About this exercise -> Every entry below is to be copied exactly, apart from any picture it holds.

Provided material ->
_ _ _ _ _

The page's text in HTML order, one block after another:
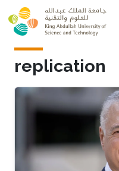
Skip to main content
replication
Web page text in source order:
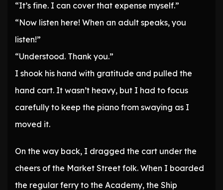
“It’s fine. I can cover that expense myself.”
“Now listen here! When an adult speaks, you
listen!”
“Understood. Thank you.”
I shook his hand with gratitude and pulled the
hand cart. It wasn’t heavy, but I had to focus
carefully to keep the piano from swaying as I
moved it.
On the way back, I dragged the cart under the
cheers of the Market Street folk. When I boarded
the regular ferry to the Academy, the Ship
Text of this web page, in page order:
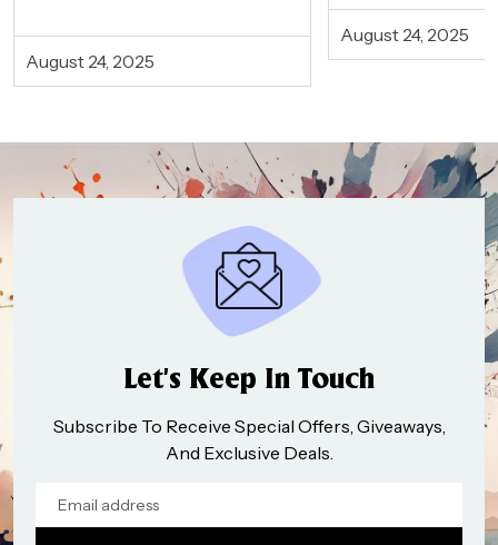
August 24, 2025
August 24, 2025
Let’s Keep In Touch
Subscribe To Receive Special Offers, Giveaways,
And Exclusive Deals.
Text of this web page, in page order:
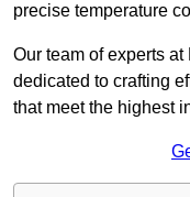
precise temperature
Our team of experts
dedicated to crafting
that meet the highest
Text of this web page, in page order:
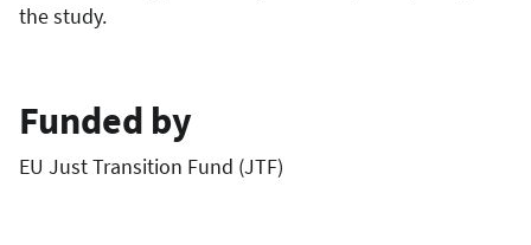
the study.
Funded by
EU Just Transition Fund (JTF)
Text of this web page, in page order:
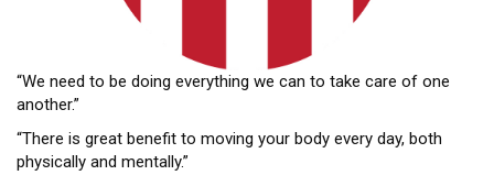
“We need to be doing everything we can to take care of one
another.”
“There is great benefit to moving your body every day, both
physically and mentally.”
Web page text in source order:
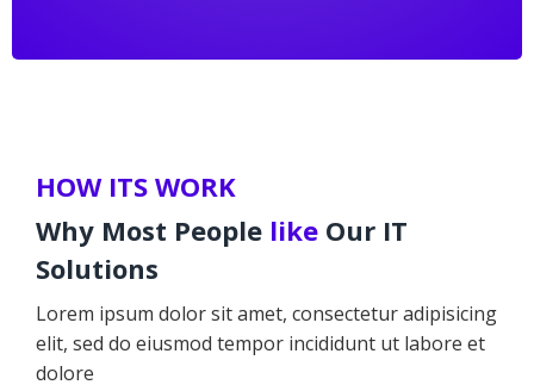
HOW ITS WORK
Why Most People like Our IT
Solutions
Lorem ipsum dolor sit amet, consectetur adipisicing
elit, sed do eiusmod tempor incididunt ut labore et
dolore
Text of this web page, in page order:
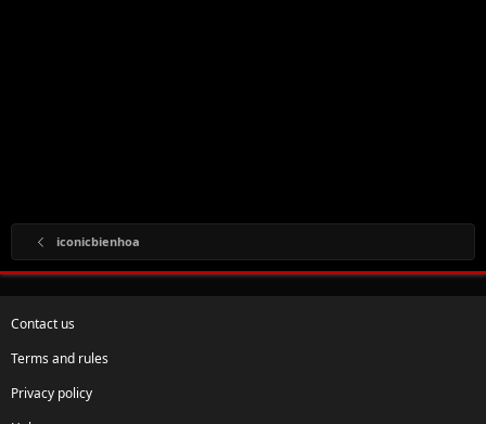
iconicbienhoa
Contact us
Terms and rules
Privacy policy
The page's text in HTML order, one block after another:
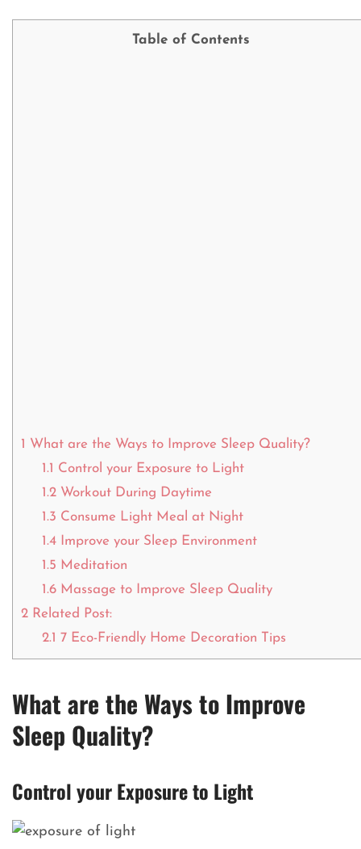
Table of Contents
1 What are the Ways to Improve Sleep Quality?
1.1 Control your Exposure to Light
1.2Workout During Daytime
1.3 Consume Light Meal at Night
1.4Improve your Sleep Environment
1.5 Meditation
1.6Massage to Improve Sleep Quality
2 Related Post:
2.1 7 Eco-Friendly Home Decoration Tips
What are the Ways to Improve
Sleep Quality?
Control your Exposure to Light
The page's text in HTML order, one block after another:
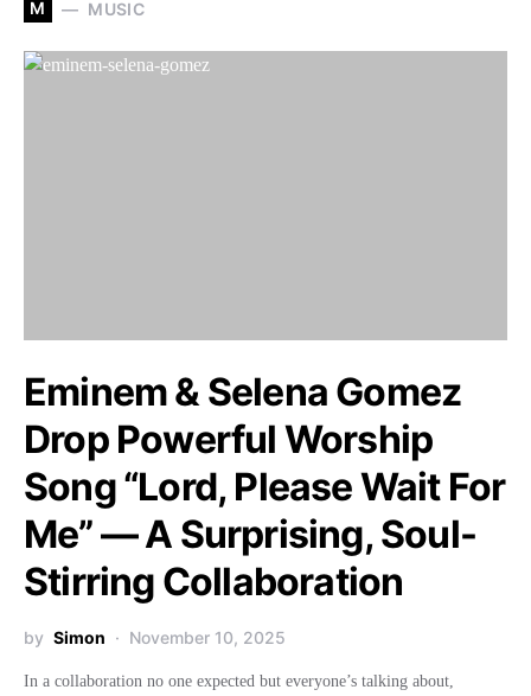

_ _ _ _ _

Written solution ->
The page's text in HTML order, one block after another:
Skip to main content
replication
Web page text in source order:
“It’s fine. I can cover that expense myself.”
“Now listen here! When an adult speaks, you
listen!”
“Understood. Thank you.”
I shook his hand with gratitude and pulled the
hand cart. It wasn’t heavy, but I had to focus
carefully to keep the piano from swaying as I
moved it.
On the way back, I dragged the cart under the
cheers of the Market Street folk. When I boarded
the regular ferry to the Academy, the Ship
Text of this web page, in page order:
August 24, 2025
August 24, 2025
Let’s Keep In Touch
Subscribe To Receive Special Offers, Giveaways,
And Exclusive Deals.
Text of this web page, in page order:
precise temperature
Our team of experts
dedicated to crafting
that meet the highest
Text of this web page, in page order:
the study.
Funded by
EU Just Transition Fund (JTF)
Text of this web page, in page order:
“We need to be doing everything we can to take care of one
another.”
“There is great benefit to moving your body every day, both
physically and mentally.”
Web page text in source order:
HOW ITS WORK
Why Most People like Our IT
Solutions
Lorem ipsum dolor sit amet, consectetur adipisicing
elit, sed do eiusmod tempor incididunt ut labore et
dolore
Text of this web page, in page order:
iconicbienhoa
Contact us
Terms and rules
Privacy policy
The page's text in HTML order, one block after another:
Table of Contents
1 What are the Ways to Improve Sleep Quality?
1.1 Control your Exposure to Light
1.2Workout During Daytime
1.3 Consume Light Meal at Night
1.4Improve your Sleep Environment
1.5 Meditation
1.6Massage to Improve Sleep Quality
2 Related Post:
2.1 7 Eco-Friendly Home Decoration Tips
What are the Ways to Improve
Sleep Quality?
Control your Exposure to Light
The page's text in HTML order, one block after another:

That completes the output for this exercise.